### Given information

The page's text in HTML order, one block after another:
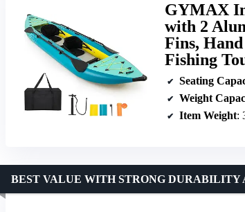
GYMAX
with 2
Fins,
Fishing
Seating
Weight
Item Weight:
BEST VALUE WITH STRONG DURABILITY
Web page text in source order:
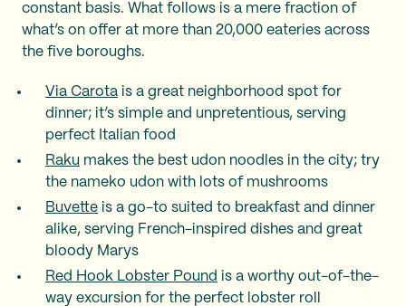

### Work instruction
All records above are to be output verbatim, with their pictures omitted.

### Result
The page's text in HTML order, one block after another:
GYMAX
with 2
Fins,
Fishing
Seating
Weight
Item Weight:
BEST VALUE WITH STRONG DURABILITY
Web page text in source order:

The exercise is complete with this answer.